E. Kesimpulan Pada praktikum ini telah dilakukan pembuatan awetan kering dalam media pengawet resin (bioplastik). Terdapat tahap-tahap yang harus dilalui untuk menghasilkan sebuah blok bioresin, yakni: pematian spesimen, pengaturan posisi spesimen, pengeringan spesimen, pembuatan cetakan, penghalusan blok, dan finishing. Setiap langkah tersebut harus dilakukan dengan cermat, akurat, dan hati-hati sebab akan berdampak terhadap produk yang dihasilkan. Pada praktikum ini, blok yang dihasilkan praktikan memiliki beberapa masalah. Pertama, adanya gelembung pada blok. Hal itu terjadi karena udara yang terjebak pada resin, keterangan klasifikasi, dan tubuh belalang. Untuk mengatasi hal ini, penuangan lapisan dan peletakan keterangan klasifikasi sebaiknya dilakukan sehati-hati mungkin. Solusi lain, adalah melakukan pemanasan. Dalam keadaan panas tersebut, gelembung udara akan keluar.

Masalah kedua adalah kesalahan penentuan bagian atas dan bawah blok. Bagian yang ditentukan sebagai bagian atas blok tidak rata sehingga mengganggu tampilan label dan belalang. Untuk mengatasinya, sebaiknya praktikan lebih cermat dalam menentukan bagian atas dan belakang blok. Masalah ketiga adalah terjadinya retakan pada blok yang dihasilkan. Penyebab retakan ini diduga disebabkan penambahan katalis yang terlalu banyak. Terlalu panas yang disebabkan terlalu banyak katalis dapat menyebabkan keretakan. Untuk mengurangi pemanasan yang berlebihan dapat dilakukan dengan menurunkan suhu ruangan atau panas yang dihasilkan ditransfer ke air denga cara direndam.

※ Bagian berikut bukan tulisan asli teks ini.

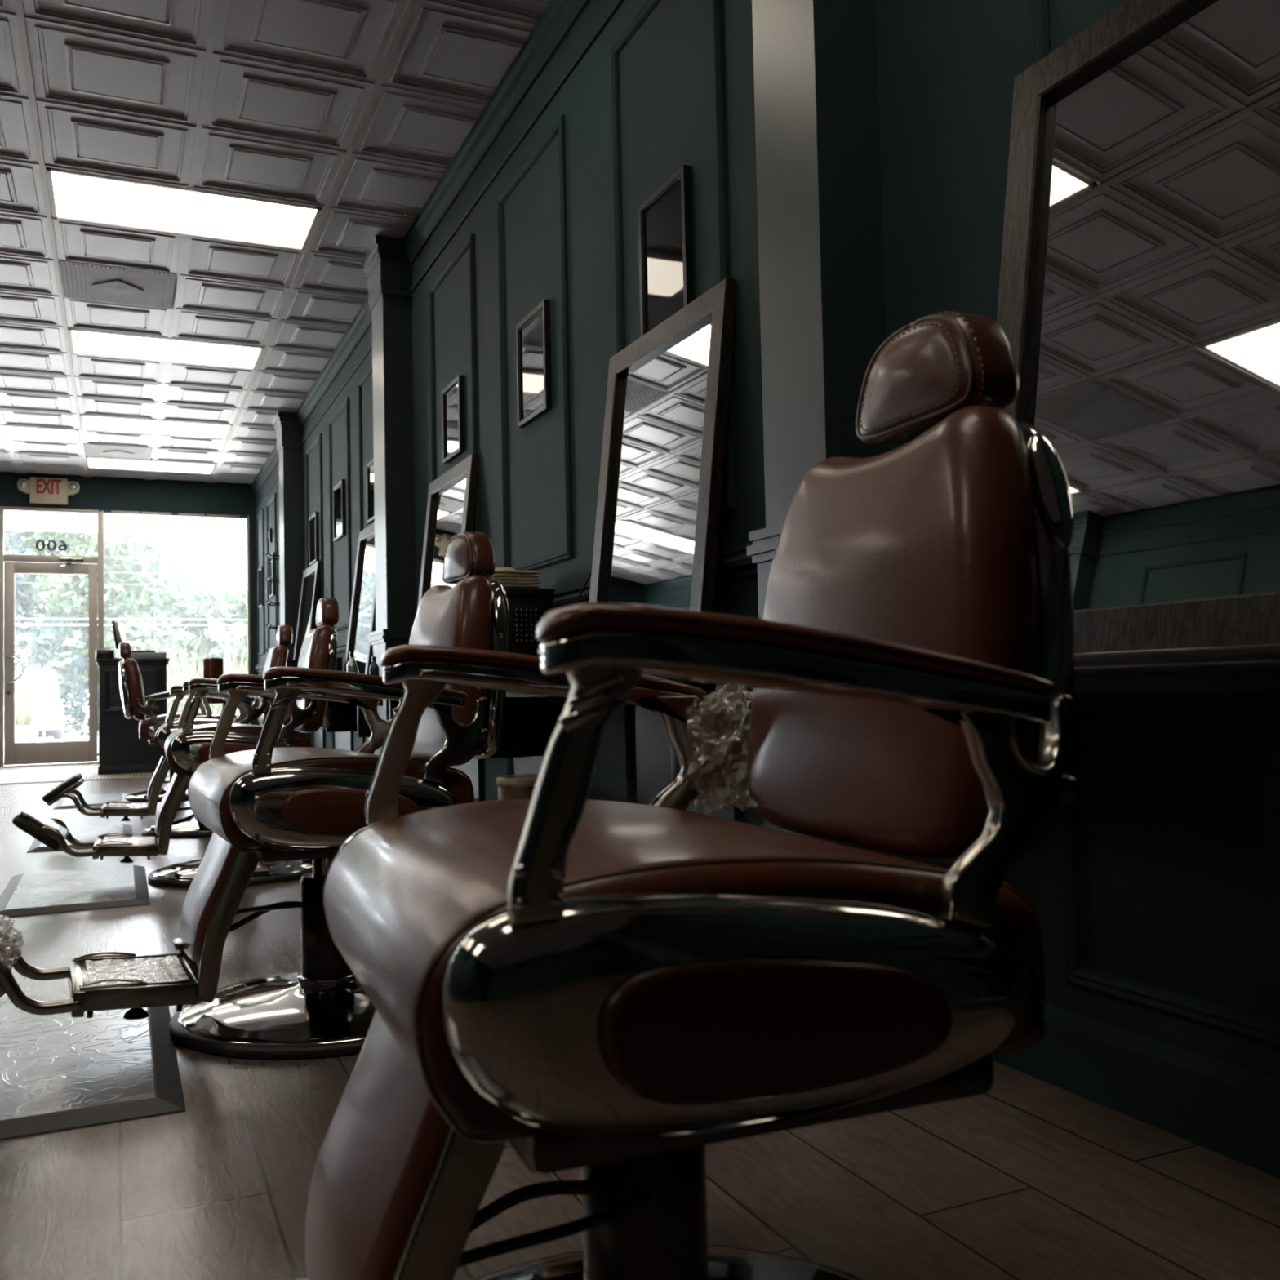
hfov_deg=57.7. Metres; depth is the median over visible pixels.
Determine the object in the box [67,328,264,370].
recessed light
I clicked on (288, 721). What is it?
wall shelf
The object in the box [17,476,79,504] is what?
exit sign
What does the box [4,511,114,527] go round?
roof canopy
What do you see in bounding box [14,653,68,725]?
ornamental grass
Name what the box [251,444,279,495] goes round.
trim
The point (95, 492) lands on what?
wall
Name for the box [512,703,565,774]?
trim
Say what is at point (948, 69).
wall
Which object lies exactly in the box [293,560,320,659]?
wall mirror
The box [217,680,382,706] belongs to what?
armrest
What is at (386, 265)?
pillar
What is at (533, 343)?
picture frame
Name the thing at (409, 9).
trim
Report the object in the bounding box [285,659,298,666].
storage box
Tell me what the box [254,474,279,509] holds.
trim
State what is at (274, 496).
trim
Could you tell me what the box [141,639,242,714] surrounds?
ornamental grass
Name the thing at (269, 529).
thermostat
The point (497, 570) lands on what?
towel
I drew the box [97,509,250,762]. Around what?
window
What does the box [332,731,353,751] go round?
trim
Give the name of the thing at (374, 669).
bottle
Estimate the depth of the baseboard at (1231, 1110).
1.69 m
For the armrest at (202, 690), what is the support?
on the barber chair at (186, 748)
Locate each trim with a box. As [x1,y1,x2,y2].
[0,775,168,784]
[13,0,417,483]
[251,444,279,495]
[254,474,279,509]
[254,662,265,671]
[256,508,265,655]
[266,493,277,650]
[296,296,372,427]
[300,342,372,445]
[306,432,324,598]
[308,728,325,747]
[311,728,322,747]
[328,396,351,631]
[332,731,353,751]
[334,731,351,751]
[337,643,346,656]
[358,364,372,531]
[403,0,590,264]
[410,0,624,293]
[411,542,757,628]
[429,233,479,532]
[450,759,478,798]
[474,759,484,802]
[497,114,573,570]
[506,697,568,774]
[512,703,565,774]
[610,0,735,512]
[624,704,743,822]
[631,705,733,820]
[1030,0,1050,65]
[1059,693,1279,1046]
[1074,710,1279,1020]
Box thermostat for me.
[268,528,271,542]
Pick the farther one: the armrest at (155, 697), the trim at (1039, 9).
the armrest at (155, 697)
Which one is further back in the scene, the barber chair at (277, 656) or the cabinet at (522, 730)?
the barber chair at (277, 656)
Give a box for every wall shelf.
[282,717,291,724]
[325,701,370,737]
[388,699,399,719]
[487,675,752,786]
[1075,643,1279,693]
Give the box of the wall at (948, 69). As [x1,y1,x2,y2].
[256,0,1279,1077]
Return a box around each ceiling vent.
[58,262,175,308]
[83,444,152,460]
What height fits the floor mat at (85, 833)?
0.017 m
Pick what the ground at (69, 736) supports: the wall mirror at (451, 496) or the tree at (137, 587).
the tree at (137, 587)
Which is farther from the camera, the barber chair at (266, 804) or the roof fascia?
the roof fascia
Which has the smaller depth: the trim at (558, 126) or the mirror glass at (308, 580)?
the trim at (558, 126)
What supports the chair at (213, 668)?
on the floor
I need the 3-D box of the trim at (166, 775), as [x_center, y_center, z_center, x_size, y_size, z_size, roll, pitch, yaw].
[-5.120,1.146,9.220,4.600,0.010,0.040,0,-3,-24]
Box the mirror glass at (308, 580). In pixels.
[297,573,315,659]
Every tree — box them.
[4,518,168,729]
[4,529,88,690]
[19,525,212,704]
[158,581,226,702]
[166,582,247,678]
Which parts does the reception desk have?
carved panel
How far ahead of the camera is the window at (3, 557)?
11.93 m
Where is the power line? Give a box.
[14,617,247,625]
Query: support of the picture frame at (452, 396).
attached to the wall at (948, 69)
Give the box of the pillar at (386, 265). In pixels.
[361,235,416,755]
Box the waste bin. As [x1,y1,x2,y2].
[496,773,539,799]
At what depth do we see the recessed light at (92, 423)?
10.07 m
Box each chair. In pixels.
[0,531,509,1058]
[12,597,338,887]
[42,625,292,837]
[118,642,217,801]
[203,657,236,719]
[295,311,1080,1279]
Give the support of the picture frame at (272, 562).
attached to the wall at (948, 69)
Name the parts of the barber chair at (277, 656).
footboard, lock knob, tread plate, pump lever, rail, arm post, arm post, panel, seat, armrest, backrest
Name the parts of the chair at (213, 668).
backrest, seat
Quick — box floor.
[0,761,1279,1279]
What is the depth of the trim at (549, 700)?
4.14 m
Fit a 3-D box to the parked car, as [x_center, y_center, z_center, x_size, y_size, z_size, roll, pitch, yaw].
[-12.128,1.207,22.250,1.800,1.360,4.079,0,-3,-30]
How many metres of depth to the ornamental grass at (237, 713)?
14.07 m
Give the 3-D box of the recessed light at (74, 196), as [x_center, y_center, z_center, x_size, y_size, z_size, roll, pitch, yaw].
[-2.196,-2.083,5.630,1.191,0.033,0.582,0,-3,-24]
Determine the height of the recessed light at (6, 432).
0.033 m
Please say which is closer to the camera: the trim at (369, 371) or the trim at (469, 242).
the trim at (469, 242)
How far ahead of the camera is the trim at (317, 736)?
8.98 m
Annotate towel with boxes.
[488,573,541,579]
[489,577,538,581]
[493,567,540,574]
[496,580,540,584]
[502,584,541,588]
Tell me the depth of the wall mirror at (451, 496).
5.31 m
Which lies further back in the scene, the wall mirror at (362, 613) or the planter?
the planter
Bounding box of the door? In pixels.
[4,556,97,764]
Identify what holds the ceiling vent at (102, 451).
in the ceiling at (261, 99)
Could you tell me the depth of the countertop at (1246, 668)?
1.27 m
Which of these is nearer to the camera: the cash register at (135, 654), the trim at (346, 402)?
the trim at (346, 402)
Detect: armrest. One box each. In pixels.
[145,693,187,701]
[170,688,254,701]
[183,684,262,697]
[189,683,302,699]
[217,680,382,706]
[263,675,464,707]
[382,659,701,712]
[538,629,1051,723]
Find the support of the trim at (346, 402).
attached to the wall at (948, 69)
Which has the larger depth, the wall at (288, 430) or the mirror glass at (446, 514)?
the wall at (288, 430)
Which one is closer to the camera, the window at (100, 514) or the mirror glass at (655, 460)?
the mirror glass at (655, 460)
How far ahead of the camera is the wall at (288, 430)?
9.65 m
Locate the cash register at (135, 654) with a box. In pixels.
[120,650,166,658]
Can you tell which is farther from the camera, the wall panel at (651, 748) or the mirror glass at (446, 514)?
the mirror glass at (446, 514)
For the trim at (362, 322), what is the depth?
7.95 m
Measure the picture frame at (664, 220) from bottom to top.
0.400 m
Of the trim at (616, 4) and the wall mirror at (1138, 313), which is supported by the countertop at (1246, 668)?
the wall mirror at (1138, 313)
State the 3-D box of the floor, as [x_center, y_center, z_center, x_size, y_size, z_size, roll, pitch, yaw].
[-2.870,0.944,4.205,4.800,0.104,17.300,0,-3,-24]
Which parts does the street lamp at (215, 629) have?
globe, post, globe
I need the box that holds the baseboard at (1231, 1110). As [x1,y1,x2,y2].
[991,1001,1279,1178]
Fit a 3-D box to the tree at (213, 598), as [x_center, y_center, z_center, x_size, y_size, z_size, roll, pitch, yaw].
[-10.945,0.310,27.776,3.445,3.584,3.616,0,-3,-24]
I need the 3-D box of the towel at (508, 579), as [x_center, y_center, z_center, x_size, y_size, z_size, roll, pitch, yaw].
[-0.468,-0.204,4.080,0.173,0.014,0.238,0,-3,-24]
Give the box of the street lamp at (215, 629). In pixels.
[208,622,246,673]
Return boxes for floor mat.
[0,865,150,918]
[0,991,186,1141]
[26,823,133,853]
[52,792,129,809]
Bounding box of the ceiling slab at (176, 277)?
[44,166,303,467]
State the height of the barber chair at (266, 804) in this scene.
1.014 m
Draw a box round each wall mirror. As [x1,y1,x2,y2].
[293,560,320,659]
[343,521,375,674]
[417,453,478,610]
[589,277,736,613]
[996,0,1279,653]
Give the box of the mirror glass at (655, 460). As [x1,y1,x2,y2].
[603,317,711,610]
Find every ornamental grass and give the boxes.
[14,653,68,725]
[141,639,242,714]
[166,659,203,713]
[169,662,242,714]
[180,643,247,721]
[224,652,246,711]
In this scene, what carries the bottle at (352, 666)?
on the wall shelf at (346, 717)
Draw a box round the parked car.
[14,667,65,738]
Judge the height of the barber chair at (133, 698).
1.032 m
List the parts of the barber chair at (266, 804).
tread plate, footboard, lock knob, tread plate, rail, rail, arm post, pump lever, armrest, arm post, recline lever, seat frame, seat, panel, armrest, backrest, hinge knob, hinge knob
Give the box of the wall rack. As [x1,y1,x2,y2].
[265,542,279,652]
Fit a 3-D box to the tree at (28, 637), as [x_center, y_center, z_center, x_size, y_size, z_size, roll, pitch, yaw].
[-13.282,-0.649,23.137,4.344,5.210,3.372,-1,-2,-16]
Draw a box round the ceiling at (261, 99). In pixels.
[0,0,551,484]
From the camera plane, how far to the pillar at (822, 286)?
2.32 m
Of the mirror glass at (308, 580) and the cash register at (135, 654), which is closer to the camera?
the mirror glass at (308, 580)
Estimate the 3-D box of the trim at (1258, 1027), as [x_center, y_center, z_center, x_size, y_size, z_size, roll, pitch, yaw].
[0.826,0.301,1.562,0.016,0.470,0.700,0,-3,-24]
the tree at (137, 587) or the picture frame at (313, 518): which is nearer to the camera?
the picture frame at (313, 518)
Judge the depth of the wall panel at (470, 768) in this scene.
5.03 m
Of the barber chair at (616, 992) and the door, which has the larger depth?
the door
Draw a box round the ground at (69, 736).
[36,709,215,742]
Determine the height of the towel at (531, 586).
0.014 m
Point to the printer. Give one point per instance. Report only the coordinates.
(107, 652)
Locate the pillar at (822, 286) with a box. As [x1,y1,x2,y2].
[746,0,907,859]
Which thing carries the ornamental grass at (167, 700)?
on the ground at (69, 736)
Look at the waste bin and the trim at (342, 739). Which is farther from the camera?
the trim at (342, 739)
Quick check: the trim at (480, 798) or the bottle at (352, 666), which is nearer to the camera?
the trim at (480, 798)
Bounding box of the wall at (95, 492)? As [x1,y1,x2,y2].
[0,471,257,724]
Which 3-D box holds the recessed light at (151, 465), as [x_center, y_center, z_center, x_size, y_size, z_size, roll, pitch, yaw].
[-4.937,-1.772,11.742,1.191,0.033,0.582,0,-3,-24]
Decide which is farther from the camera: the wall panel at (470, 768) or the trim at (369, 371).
the trim at (369, 371)
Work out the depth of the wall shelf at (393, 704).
5.64 m
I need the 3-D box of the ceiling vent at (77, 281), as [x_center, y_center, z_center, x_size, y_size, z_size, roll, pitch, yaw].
[-2.972,-2.011,6.616,0.586,0.028,0.586,0,-3,-24]
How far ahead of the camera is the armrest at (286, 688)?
2.13 m
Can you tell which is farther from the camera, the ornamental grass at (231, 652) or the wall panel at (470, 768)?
the ornamental grass at (231, 652)
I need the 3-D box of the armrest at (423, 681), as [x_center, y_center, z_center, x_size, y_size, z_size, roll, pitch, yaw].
[-0.103,0.055,1.327,0.376,0.067,0.067,0,-3,-22]
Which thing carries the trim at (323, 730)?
attached to the wall at (948, 69)
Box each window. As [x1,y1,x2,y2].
[0,506,97,766]
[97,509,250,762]
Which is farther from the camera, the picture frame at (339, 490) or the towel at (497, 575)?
the picture frame at (339, 490)
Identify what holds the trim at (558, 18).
attached to the wall at (948, 69)
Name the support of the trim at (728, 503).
attached to the wall at (948, 69)
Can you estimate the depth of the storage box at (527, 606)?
3.96 m
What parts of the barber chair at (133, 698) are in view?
backrest, seat frame, armrest, seat, panel, arm post, arm post
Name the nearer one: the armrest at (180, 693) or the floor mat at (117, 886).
the floor mat at (117, 886)
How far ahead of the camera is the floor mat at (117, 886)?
3.92 m
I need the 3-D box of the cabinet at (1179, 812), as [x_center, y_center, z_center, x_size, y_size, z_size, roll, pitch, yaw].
[0.832,0.301,1.565,0.003,0.410,0.640,0,-3,-24]
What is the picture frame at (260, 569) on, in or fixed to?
attached to the wall at (948, 69)
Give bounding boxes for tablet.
[111,621,126,658]
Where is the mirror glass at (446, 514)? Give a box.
[426,475,466,591]
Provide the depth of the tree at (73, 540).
26.60 m
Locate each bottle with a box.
[346,651,357,672]
[368,656,379,675]
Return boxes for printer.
[95,647,114,658]
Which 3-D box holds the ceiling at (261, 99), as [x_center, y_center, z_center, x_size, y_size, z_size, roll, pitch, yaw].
[-2.945,-2.113,4.292,4.555,0.012,17.069,0,-3,-24]
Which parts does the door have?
handle
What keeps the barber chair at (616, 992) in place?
on the floor
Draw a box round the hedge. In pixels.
[37,672,235,737]
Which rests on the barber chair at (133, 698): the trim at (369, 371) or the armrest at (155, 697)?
the armrest at (155, 697)
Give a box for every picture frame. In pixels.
[257,566,262,608]
[268,552,275,597]
[308,511,319,565]
[333,479,346,542]
[366,457,374,524]
[441,374,464,463]
[515,299,551,427]
[637,164,693,336]
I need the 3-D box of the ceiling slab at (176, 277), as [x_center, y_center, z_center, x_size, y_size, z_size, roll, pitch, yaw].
[-2.941,-2.246,4.336,4.800,0.120,17.300,0,-3,-24]
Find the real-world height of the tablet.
0.337 m
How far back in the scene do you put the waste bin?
3.78 m
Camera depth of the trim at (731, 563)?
2.89 m
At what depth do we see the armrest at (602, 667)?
0.73 m
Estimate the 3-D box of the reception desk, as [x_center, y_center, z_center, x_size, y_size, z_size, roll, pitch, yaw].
[-4.585,0.683,10.504,0.600,1.015,0.590,0,-3,-24]
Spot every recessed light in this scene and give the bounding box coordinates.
[0,424,80,444]
[45,166,322,251]
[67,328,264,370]
[80,414,232,439]
[85,455,216,474]
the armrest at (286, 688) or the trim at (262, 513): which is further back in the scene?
the trim at (262, 513)
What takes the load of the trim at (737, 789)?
attached to the wall at (948, 69)
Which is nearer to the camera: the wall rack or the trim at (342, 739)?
the trim at (342, 739)
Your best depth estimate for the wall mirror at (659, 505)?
3.12 m
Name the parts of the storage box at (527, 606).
door
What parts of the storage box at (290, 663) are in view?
lid
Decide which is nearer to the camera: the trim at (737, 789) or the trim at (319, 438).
the trim at (737, 789)
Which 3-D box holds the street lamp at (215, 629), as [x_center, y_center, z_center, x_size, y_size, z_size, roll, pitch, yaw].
[-6.704,0.675,18.902,0.580,1.910,0.240,0,-3,-24]
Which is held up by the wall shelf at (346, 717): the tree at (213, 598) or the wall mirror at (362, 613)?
the wall mirror at (362, 613)
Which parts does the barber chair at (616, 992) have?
panel, arm post, pump lever, rail, armrest, recline lever, arm post, seat, panel, hinge knob, seat frame, armrest, backrest, headrest rod, hinge knob, hinge knob
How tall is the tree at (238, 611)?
3.357 m
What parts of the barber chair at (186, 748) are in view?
footboard, tread plate, lock knob, tread plate, pump lever, rail, recline lever, armrest, arm post, seat frame, arm post, armrest, panel, seat, backrest, hinge knob
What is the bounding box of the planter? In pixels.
[14,724,40,742]
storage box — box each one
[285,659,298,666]
[335,657,342,671]
[504,587,555,656]
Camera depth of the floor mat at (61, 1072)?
2.02 m
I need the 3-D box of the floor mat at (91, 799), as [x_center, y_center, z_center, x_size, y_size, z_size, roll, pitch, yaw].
[-3.543,1.038,7.525,0.430,0.017,0.890,0,-3,-24]
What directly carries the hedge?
on the ground at (69, 736)
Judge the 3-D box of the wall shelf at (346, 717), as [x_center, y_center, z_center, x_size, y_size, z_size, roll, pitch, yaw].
[-1.748,0.426,6.902,0.338,0.270,1.350,0,-3,-24]
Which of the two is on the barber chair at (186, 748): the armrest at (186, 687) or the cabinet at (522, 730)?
the armrest at (186, 687)
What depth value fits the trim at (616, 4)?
4.30 m
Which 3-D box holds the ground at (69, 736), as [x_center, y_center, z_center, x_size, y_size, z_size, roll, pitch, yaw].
[-19.138,2.977,42.672,60.000,0.200,66.290,0,-3,-24]
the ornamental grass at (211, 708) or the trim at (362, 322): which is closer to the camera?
the trim at (362, 322)
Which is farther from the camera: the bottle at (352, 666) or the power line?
the power line
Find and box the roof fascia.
[4,524,114,533]
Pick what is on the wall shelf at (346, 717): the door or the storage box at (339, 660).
the storage box at (339, 660)
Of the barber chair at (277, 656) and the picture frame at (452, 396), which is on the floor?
the barber chair at (277, 656)
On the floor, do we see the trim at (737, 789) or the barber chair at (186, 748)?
the barber chair at (186, 748)
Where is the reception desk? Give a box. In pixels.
[95,657,169,774]
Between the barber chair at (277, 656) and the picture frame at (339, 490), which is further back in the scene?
the picture frame at (339, 490)
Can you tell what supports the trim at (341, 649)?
attached to the wall at (948, 69)
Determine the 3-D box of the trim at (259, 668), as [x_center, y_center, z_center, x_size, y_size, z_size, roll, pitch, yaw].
[-3.591,0.242,11.381,0.034,0.075,3.215,0,-3,-24]
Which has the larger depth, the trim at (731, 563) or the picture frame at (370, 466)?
the picture frame at (370, 466)
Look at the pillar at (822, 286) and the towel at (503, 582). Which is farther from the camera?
the towel at (503, 582)

Daftar Pustaka Satino. 2011. Penyediaan Spesimen Awetan Sebagai Media Embelajaran Biologi. Diunduh dari http://staff.uny.ac.id/sites/default/files/tmp/Pelatihan%20Media%20Bioplastik%20 Untuk%20Guru.pdf pada tanggal 1 Januari 2013 pukul 08.00 WIB. Stellman, Jeanne Mager. 1998. Encyclopaedia of Occupational Health and Safety: Guides, Indexes, Directory. Geneva: International Labour Organization. Supriatno, Bambang. ____. Bioresin. Yogyakarta: UNY Tang, Muhamad dan Suendo, Veinardi Suendo. 2011. Pengaruh Penambahan Pelarut Organik Terhadap Tegangan Permukaan Larutan Sabun. In: Prosiding Simposium Nasional Inovasi Pembelajaran dan Sains 2011 (SNIPS 2011) 22-23 Juni 2011, Bandung, Indonesia.